For today's exercise, finding some interesting data. Little bit of googling around took me to this page: https://www.dataquest.io/blog/free-datasets-for-projects/ and, mostly at random, decided to look into the World Bank (#12)
This one looked like an interesting first dataset: http://data.worldbank.org/data-catalog/world-development-indicators
The World Bank has a detailed API, and Oliver Sherouse has been kind enough to write a Python wrapper around it. http://wbdata.readthedocs.io/en/latest/. After pip install wbdata ...
In [1]:
import wbdata
In [2]:
%matplotlib inline
In [3]:
wbdata.get_source() # List world bank data sources
In [4]:
# List all available indicators from that source.
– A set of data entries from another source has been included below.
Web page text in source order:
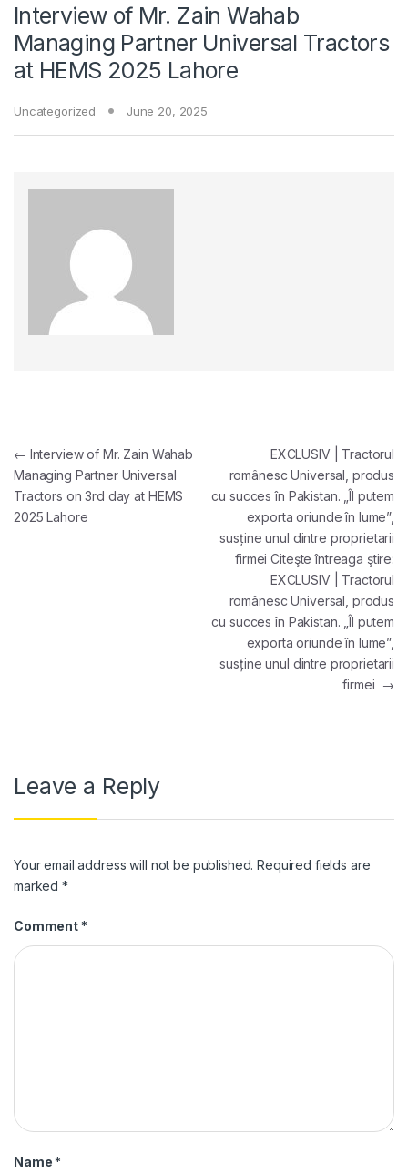
Interview of Mr. Zain Wahab
Managing Partner Universal Tractors
at HEMS 2025 Lahore
Uncategorized June 20, 2025
Post navigation
← Interview of Mr. Zain Wahab
Managing Partner Universal
Tractors on 3rd day at HEMS
2025 Lahore
EXCLUSIV | Tractorul
românesc Universal, produs
cu succes în Pakistan. „Îl putem
exporta oriunde în lume”,
susține unul dintre proprietarii
firmei Citeşte întreaga ştire:
EXCLUSIV | Tractorul
românesc Universal, produs
cu succes în Pakistan. „Îl putem
exporta oriunde în lume”,
susține unul dintre proprietarii
firmei →
Leave a Reply
Your email address will not be published. Required fields are
marked*
Comment *
Name *
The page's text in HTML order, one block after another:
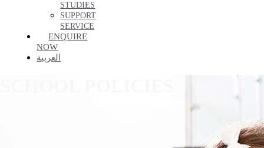
STUDIES
SUPPORT
SERVICE
ENQUIRE
NOW
العربية
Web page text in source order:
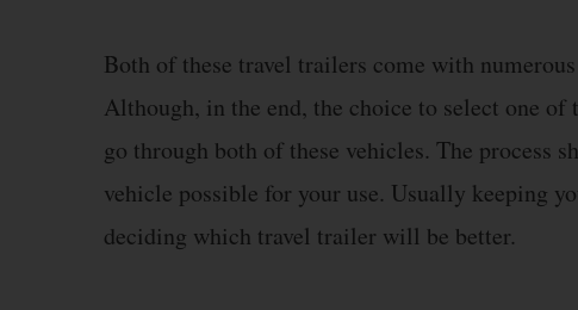
Both of these travel trailers come with
Although, in the end, the choice to select one of
go through both of these vehicles. The process
vehicle possible for your use. Usually keeping
deciding which travel trailer will be better.
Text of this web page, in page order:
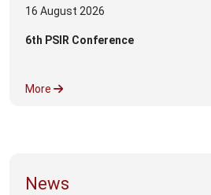
16 August 2026
6th PSIR Conference
More
News
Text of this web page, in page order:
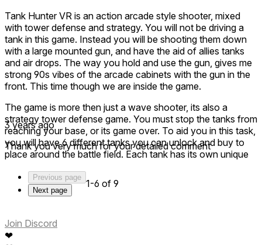
Tank Hunter VR is an action arcade style shooter, mixed
with tower defense and strategy. You will not be driving a
tank in this game. Instead you will be shooting them down
with a large mounted gun, and have the aid of allies tanks
and air drops. The way you hold and use the gun, gives me
strong 90s vibes of the arcade cabinets with the gun in the
front. This time though we are inside the game.
The game is more then just a wave shooter, its also a
strategy tower defense game. You must stop the tanks from
reaching your base, or its game over. To aid you in this task,
you will have 6 different tanks you can unlock and buy to
place around the battle field. Each tank has its own unique
often. These air drops can make or break you winning the
level, so watch for them.
increasing difficulty. If that does not sound like enough, it
also has 3 levels of difficulty to pick from. Just when you
3 years ago
Thank you very much for your detailed comment
Previous page
Next page
1-6 of 9
Join Discord
❤
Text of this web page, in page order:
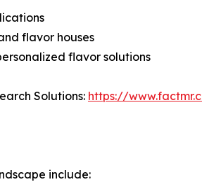
flavor houses
flavor solutions
Solutions: https://
include:
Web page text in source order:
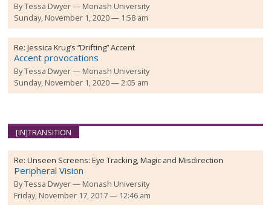
ByTessa Dwyer
Monash University
Sunday, November 1, 2020 — 1:58 am
Re:Jessica Krug’s “Drifting” Accent
Accent provocations
ByTessa Dwyer
Monash University
Sunday, November 1, 2020 — 2:05 am
[IN]TRANSITION
Re:Unseen Screens: Eye Tracking, Magic and Misdirection
Peripheral Vision
ByTessa Dwyer
Monash University
Friday, November 17, 2017 — 12:46 am

Very long list. Nicely scrolled in local notebook, but
# overwhelming on github cache
# wbdata.get_indicator(source=2)
In [5]:
# wbdata.get_data("EG.USE.PCAP.KG.OE") # Returns long list of dictionary objects
wbdata.get_indicator("EG.USE.PCAP.KG.OE")
In [6]:
energy_use = wbdata.get_dataframe({"EG.USE.PCAP.KG.OE": "Energy Use"})["Energy Use"]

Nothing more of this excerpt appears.